15. Yang Ingin Dibahas

41 8 2
                                    

- Jihye

Selama pembelajaran berlangsung, pikiranku melayang-melayang ke topik percakapan antara Seungbin dan Ilkwon. Aku tahu itu bukan urusanku, tapi hal itu semakin dibuat kepikiran pada saat guru menerangkan materi di depan kelas.

     Sedikit-sedikit fokus belajarku jadi terdiktraksi sampai aku tidak bisa menjawab pertanyaan sederhana oleh guru seperti "kapan era Joseon terbentuk?" Lalu disusuli pertanyaan, "siapa raja pertama kerajaan Joseon?" Dan seterusnya.

     Bagiku pelajaran sejarah itu terkadang menyenangkan untuk ditelusuri terkadang pula jadi membosankan. Apalagi ketika sudah menghafal tahun-tahun bersejarah, nama-nama tokoh masyarakat di masa lampau, dan sistem-sistem yang diterapkan pada masa itu. Benar-benar menguji kemampuanku.

     Aku jadi berpikir, apa ada gunanya bagiku mempelajari semua itu yang tak ada kaitannya dengan masa sekarang?

     Walaupun begitu, dari salah satu kutipan buku yang pernah kubaca mengatakan, cerita masa lampau itu ada banyak tapi belum tentu semua itu adalah sejarah. Sejarah adalah sesuatu yang bisa jadi patokan untuk mengubah sistem yang lalu menjadi lebih baik di masa akan datang. Jika itu tidak dapat mengubah apa-apa, bukan sejarah namanya melainkan dongeng belaka.

     Jadi ketika Buk Jung mulai menceritakan peristiwa-peristiwa pada era Joseon pada kami semua, sebagian besar hanya bisa kuanggap dongeng dan sebagian kecil barulah dikatakan sejarah yang benar-benar berguna untuk masa sekarang. Mungkin harus diabadikan sebagai pelajaran seumur hidup.

     Terlepas dari kataku tadi, kau bisa berpendapat lain tentang hal ini.

     Balik ke permasalahan sebelumnya. Aku harus berbicara pada Seungbin. Karena kalau tidak kubicarakan akan terpikir terus mungkin sampai pulang sekolah. Jadi di sela-sela Buk Jung tidak memperhatikanku, aku lantas menoleh ke belakang ke arah meja di pojokan. Seketika pula tatapanku bertemu dengan matanya.

    Tidak seperti yang kuharapkan, dia menatapku sinis. Apa mungkin karena aku tidak sengaja menguping pembicaraan di antara dia dan teman lamanya beberapa menit yang lalu?
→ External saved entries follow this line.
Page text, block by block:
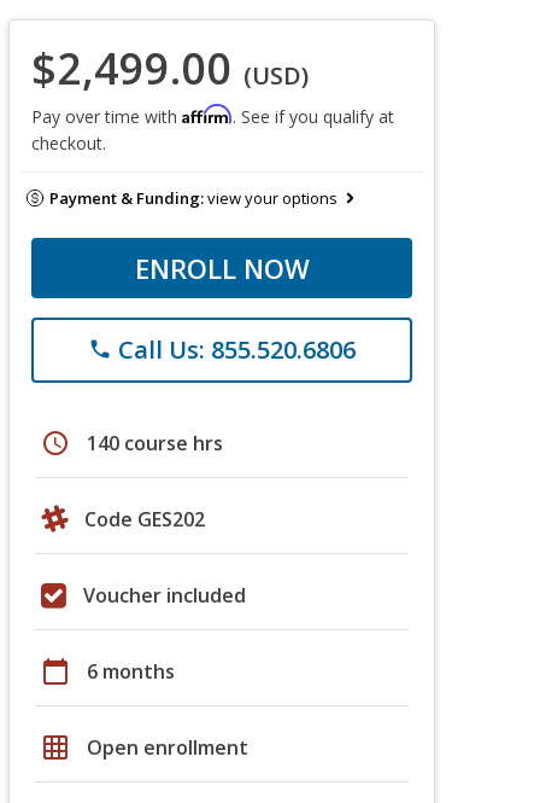
$2,499.00 (USD)
Pay over time with Affirm. See if you qualify at
checkout.
Payment & Funding:view your options
ENROLL NOW
phone Call Us: 855.520.6806
schedule 140 course hrs
Code GES202
Voucher included
calendar_today 6 months
grid_on Open enrollment

Terlihat sekali waktu kami bertiga kembali ke kelas tadi, dia menggeram tak karuan. Aduh, kalau begini rencanaku untuk menggodanya gagal total nanti.
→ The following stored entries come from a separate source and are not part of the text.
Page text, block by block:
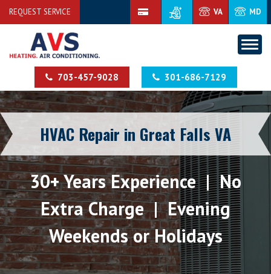
REQUEST SERVICE VA MD
703-457-9028 301-686-7129
HVAC Repair in Great Falls VA
30+ Years Experience | No
Extra Charge | Evening
Weekends or Holidays

     Tiba-tiba suara dehaman keras memblokir perhatianku. Begitu kulihat dari mana asalnya, hatiku jadi tidak enak saat Buk Jung menyilangkan kedua lengannya di depan kelas. Begitu menyisir seisi kelas, orang-orang rupanya tengah menatapku penasaran. Sontak aku menggigit bibir bawah dengan cemas.

     "Maaf, tapi apa kau keberatan Han Jihye? Saya tidak mentolerir siapapun yang tidak memperhatikanku."

     Lantas aku membeku di tempat. Tidak tahu harus merespon bagaimana. Beberapa saat kemudian, Buk Jung kembali bersuara.

    "Dari tadi kau tidak dapat menjawab pertanyaanku, Jihye. Kalau tidak berniat belajar lebih baik kau keluar saja."

     Buk Jung menatapku skeptis, aku kemudian menjawab dengan kepala tertunduk. "Jeosonghamnida (maaf), Buk Jung. Saya kepikiran sesuatu, jadinya saya tidak fokus belajar."

    Kudengar wanita itu berdeham panjang. "Nee. Jika itu ada hubungannya dengan Han Seungbin, saya mengerti. Kau bisa berbicara padanya setelah kelas ini."

    Kemudian aku mendongak ke arahnya sambil melotot. Ahh, pasti karena menoleh ke belakang barusan sehingga wanita itu bisa menebak isi kepalaku. Lekas aku mengangguk patuh, membiarkan diriku berlarut dalam sejarah kerajaan Joseon sesi berikutnya.

   Tak lama kemudian, seseorang yang duduk di belakang mejaku menepuk pundakku. Tangannya mengulurkan sebuah lipatan kertas tepat di samping lenganku yang bergantung. Seseorang itu berbisik. "Ambil ini. Dari Seungbin."